Category: Newsies (1992)
Genre: Drabble, Gen, Newsiestober, One Shot
Language: English
Status: Completed
Published: 2019-10-11
Updated: 2019-10-11
Packaged: 2020-12-08 00:28:46
Rating: General Audiences
Warnings: No Archive Warnings Apply
Chapters: 1
Words: 750
Publisher: archiveofourown.org
Story URL: https://archiveofourown.org/works/20984960
Author URL: https://archiveofourown.org/users/ScratchConlon/pseuds/ScratchConlon
Summary: Jack Kelly has never liked Autumn. The Fall after the strike is particularly bad. How do you deal with growing up when you've been taking care of yourself your entire life?Written for Day 1/10 of Newsiestober.





	Change is in the Air

It’s October 10th and Jack Kelly doesn’t know what to do. He paced in front of the Horace Greely statue in Newsies square. Back and forth, back and forth; his cowboy hat drawn deep over his brow.

He told himself that he would make a decision after the strike was over. He hadn’t gone to Santa Fe, he stayed in the city to be with his friends and the people he cared about more than anything. But Jack had expected something to change. Wasn’t the strike about changing everything? About making everything better? But for the last few months he had woken up every day in the lodge house, or sometimes the Jacobs’ apartment -or even their fire escape or rooftop if he was feeling too closed in- and he went to work selling papers.

He told himself he would make a decision. But he kept putting it off. He didn’t want to be a newsie forever, but it was what he knew, and no one could deny he was good at it.

He_ had_ thought about other jobs. He had even talked to Denton and Mayer Jacobs about other jobs. They both had ideas, but Jack hadn’t ever taken them up on it. Now it was October, and his hands were cold. The cold air pressed in on him like a vice. All of a sudden summer was over and winter really had been waiting the whole time. He pressed his back to the cold stones on the base of the statue and looked up at the small trees that dared to grow in the city. Their leaves were changing and falling to the ground. Jack felt like he could _see_ it happening, see the green fading from their branches. He felt like he was growing up and dying with them.

After the strike was like after a party, when the chatter dies down and everyone goes home or goes to sleep. Jack was always the last one awake, the last one to stop playing cards, the last to keep the conversations going. He was always trying to hold on to something that was gone.

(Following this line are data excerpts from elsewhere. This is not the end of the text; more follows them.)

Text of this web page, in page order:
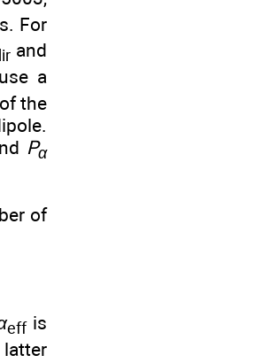
For
and
a
the
Pα
of
effis
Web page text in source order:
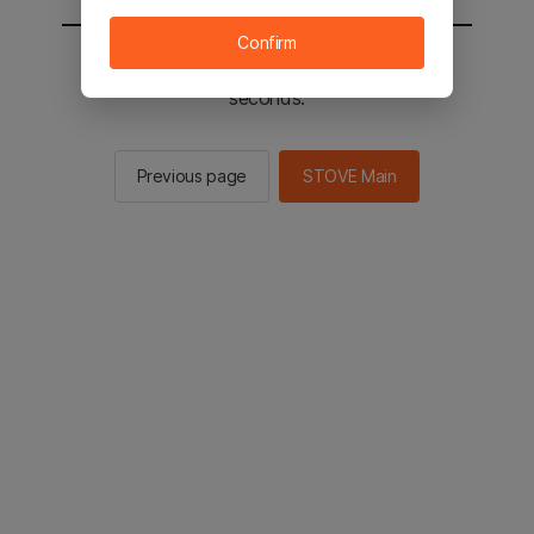
You will be sent to the STOVE main in 2
seconds.
Previous page STOVE Main
Confirm
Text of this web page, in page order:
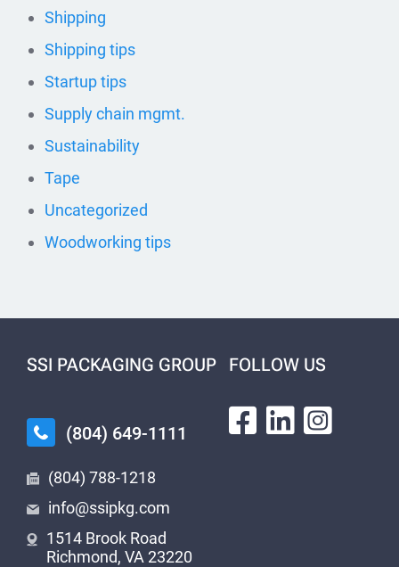
Shipping
Shipping tips
Startup tips
Supply chain mgmt.
Sustainability
Tape
Uncategorized
Woodworking tips
SSI PACKAGING GROUP
(804) 649-1111
(804) 788-1218
info@ssipkg.com
1514 Brook Road
Richmond, VA 23220
FOLLOW US
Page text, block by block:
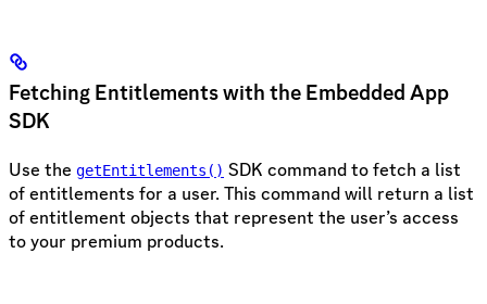
Fetching Entitlements with the Embedded App
SDK
Use the getEntitlements() SDK command to fetch a list
of entitlements for a user. This command will return a list
of entitlement objects that represent the user’s access
to your premium products.
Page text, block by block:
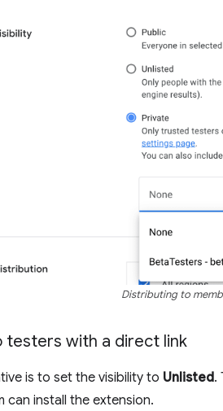
Distributing to
testers with a direct link
is to set the visibility to Unlisted.
can install the extension.
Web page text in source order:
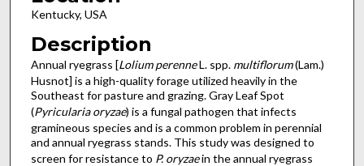
Kentucky, USA
Description
Annual ryegrass [Lolium perenneL. spp. multiflorum(Lam.)
Husnot] is a high-quality forage utilized heavily in the
Southeast for pasture and grazing. Gray Leaf Spot
(Pyricularia oryzae) is a fungal pathogen that infects
gramineous species and is a common problem in perennial
and annual ryegrass stands. This study was designed to
screen for resistance to P. oryzaein the annual ryegrass
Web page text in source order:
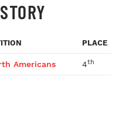
PLACE
Americans 4th
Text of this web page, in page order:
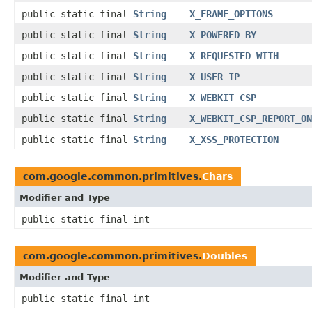
public static final String
X_FRAME_OPTIONS
public static final String
X_POWERED_BY
public static final String
X_REQUESTED_WITH
public static final String
X_USER_IP
public static final String
X_WEBKIT_CSP
public static final String
public static final String X_XSS_PROTECTION
com.google.common.primitives.Chars
Modifier and Type
public static final int
com.google.common.primitives.Doubles
Modifier and Type
public static final int
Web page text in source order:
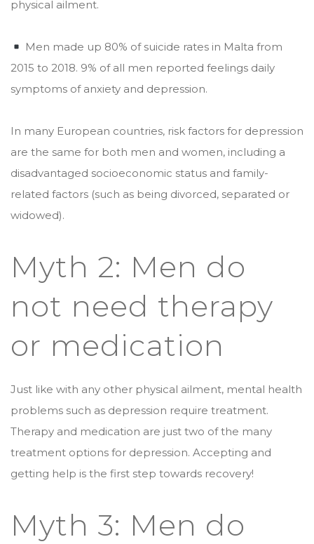
physical ailment.
Men made up 80% of suicide rates in Malta from
2015 to 2018. 9% of all men reported feelings daily
symptoms of anxiety and depression.
In many European countries, risk factors for depression
are the same for both men and women, including a
disadvantaged socioeconomic status and family-
related factors (such as being divorced, separated or
widowed).
Myth 2: Men do
not need therapy
or medication
Just like with any other physical ailment, mental health
problems such as depression require treatment.
Therapy and medication are just two of the many
treatment options for depression. Accepting and
getting help is the first step towards recovery!
Myth 3: Men do

He knocked his head back against the stones. How could he be two such different people at the same time? Sure he wanted the good times to go on forever, but even now he knew how nice that hot Santa Fe sun would feel on his skin.

But maybe, for him, running was about chasing the sun. Making the good times last.

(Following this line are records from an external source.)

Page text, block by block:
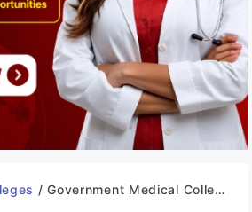
/Government Medical College Rajanna Sircilla 2024-25: Admission, Course, Fees etc.
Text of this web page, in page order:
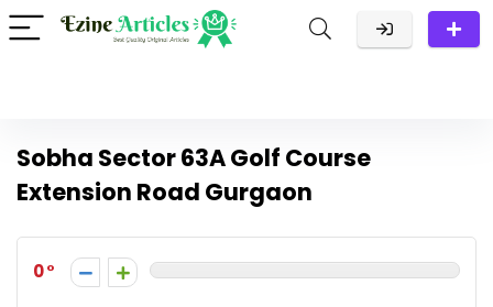
Sobha Sector 63A Golf Course
Extension Road Gurgaon
0
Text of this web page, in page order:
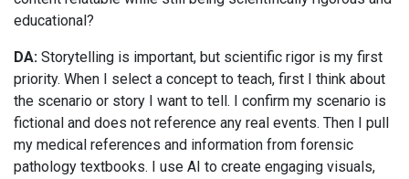
educational?
DA: Storytelling is important, but scientific rigor is my first
priority. When I select a concept to teach, first I think about
the scenario or story I want to tell. I confirm my scenario is
fictional and does not reference any real events. Then I pull
my medical references and information from forensic
pathology textbooks. I use AI to create engaging visuals,
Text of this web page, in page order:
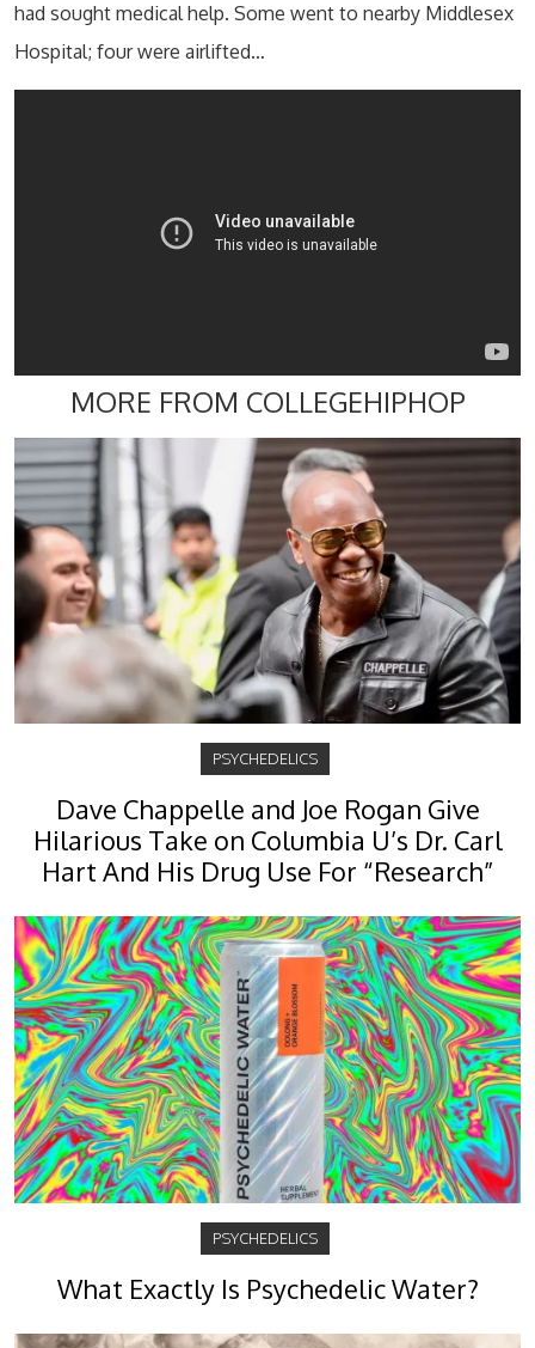
had sought medical help. Some went to nearby Middlesex
Hospital; four were airlifted…
MORE FROM COLLEGEHIPHOP
PSYCHEDELICS
Dave Chappelle and Joe Rogan Give
Hilarious Take on Columbia U’s Dr. Carl
Hart And His Drug Use For “Research”
PSYCHEDELICS
What Exactly Is Psychedelic Water?

There was another thing about getting a new job that scared Jack. If he had elected to stay in one place, to live in this city he had never left, he wanted to be able to roam wherever he pleased all day. He never wanted to sit inside a factory with dirty windows where he couldn’t see the sun. He looked up at the oppressive clouds that hung low and dark in the sky. He desperately needed to see the sun. Jack didn’t want to spend another winter panicky and unsure, saving his money and scraping together enough to eat. He wanted to make a living, to have a place he didn’t want to run away from. He wanted things to change, but to also stay the same.

Fall always messed with his head in ways he didn’t understand, and this one had been building for longer than Jack cared to think about. And no matter how many Autumns Jack went through, he longed for eternal summer.

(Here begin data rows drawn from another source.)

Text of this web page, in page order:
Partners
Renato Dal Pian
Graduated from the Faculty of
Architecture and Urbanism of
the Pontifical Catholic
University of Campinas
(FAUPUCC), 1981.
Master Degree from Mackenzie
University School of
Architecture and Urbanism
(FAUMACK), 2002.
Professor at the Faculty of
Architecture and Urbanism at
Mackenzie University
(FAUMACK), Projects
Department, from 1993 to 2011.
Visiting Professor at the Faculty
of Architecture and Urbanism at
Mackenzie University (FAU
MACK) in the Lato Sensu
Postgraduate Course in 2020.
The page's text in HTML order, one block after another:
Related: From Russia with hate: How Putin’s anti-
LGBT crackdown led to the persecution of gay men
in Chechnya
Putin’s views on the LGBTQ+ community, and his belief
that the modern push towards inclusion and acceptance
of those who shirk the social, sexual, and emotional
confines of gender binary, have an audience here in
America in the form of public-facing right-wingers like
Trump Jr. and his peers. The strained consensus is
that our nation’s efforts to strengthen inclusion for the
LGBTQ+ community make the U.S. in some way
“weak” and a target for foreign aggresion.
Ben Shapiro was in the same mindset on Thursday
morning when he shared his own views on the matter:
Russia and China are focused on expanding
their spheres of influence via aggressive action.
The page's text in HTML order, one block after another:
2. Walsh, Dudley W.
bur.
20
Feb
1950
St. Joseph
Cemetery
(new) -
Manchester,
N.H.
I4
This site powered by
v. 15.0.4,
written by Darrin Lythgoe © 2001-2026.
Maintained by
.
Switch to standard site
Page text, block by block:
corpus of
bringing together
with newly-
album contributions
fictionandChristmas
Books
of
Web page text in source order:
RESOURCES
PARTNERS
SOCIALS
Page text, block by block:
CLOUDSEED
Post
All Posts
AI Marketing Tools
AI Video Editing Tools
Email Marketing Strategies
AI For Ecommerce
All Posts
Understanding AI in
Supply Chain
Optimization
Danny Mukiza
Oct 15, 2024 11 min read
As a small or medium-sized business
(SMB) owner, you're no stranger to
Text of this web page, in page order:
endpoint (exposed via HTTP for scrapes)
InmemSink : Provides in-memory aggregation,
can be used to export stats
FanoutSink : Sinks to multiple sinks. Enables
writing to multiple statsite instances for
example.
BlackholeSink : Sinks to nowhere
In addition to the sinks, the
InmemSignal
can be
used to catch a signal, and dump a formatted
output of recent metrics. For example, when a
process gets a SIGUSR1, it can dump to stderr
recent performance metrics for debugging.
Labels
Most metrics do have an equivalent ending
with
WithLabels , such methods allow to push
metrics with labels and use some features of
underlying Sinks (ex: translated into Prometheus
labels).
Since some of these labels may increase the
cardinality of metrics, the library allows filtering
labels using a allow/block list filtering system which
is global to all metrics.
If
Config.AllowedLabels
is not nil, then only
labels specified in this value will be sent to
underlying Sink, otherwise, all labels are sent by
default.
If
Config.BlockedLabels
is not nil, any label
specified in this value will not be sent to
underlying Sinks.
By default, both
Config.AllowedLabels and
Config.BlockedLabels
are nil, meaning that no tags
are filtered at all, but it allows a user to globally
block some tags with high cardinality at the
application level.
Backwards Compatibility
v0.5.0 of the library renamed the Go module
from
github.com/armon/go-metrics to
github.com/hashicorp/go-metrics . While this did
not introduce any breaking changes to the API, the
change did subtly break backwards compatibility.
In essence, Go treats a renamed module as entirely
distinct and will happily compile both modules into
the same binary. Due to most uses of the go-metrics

“Jack?” A voice called from across the square. Jack didn’t have to look up to know who that half-unsure voice belonged to, as if David didn’t know it was him. David took one look at him and frowned in that worried way of his.

“I was looking for you, my parents want to know if you’re coming to dinner tonight?” He asked, hooking his thumb back towards his apartment. Jack took an even breath, sucking in the cold air even as it made his lungs burn.

“Are you coming or not? It’s cold out here,” David complained when Jack made no move to follow him. Jack smiled just a little at that.

“What? You still wishing for summer or something?” He asked, throwing an arm around David as they turned to walk back the way he had come. Jack hid his trepidation with a smile. But only for now. Fall was about change, and Jack had the nagging feeling to look over his shoulder.


End file.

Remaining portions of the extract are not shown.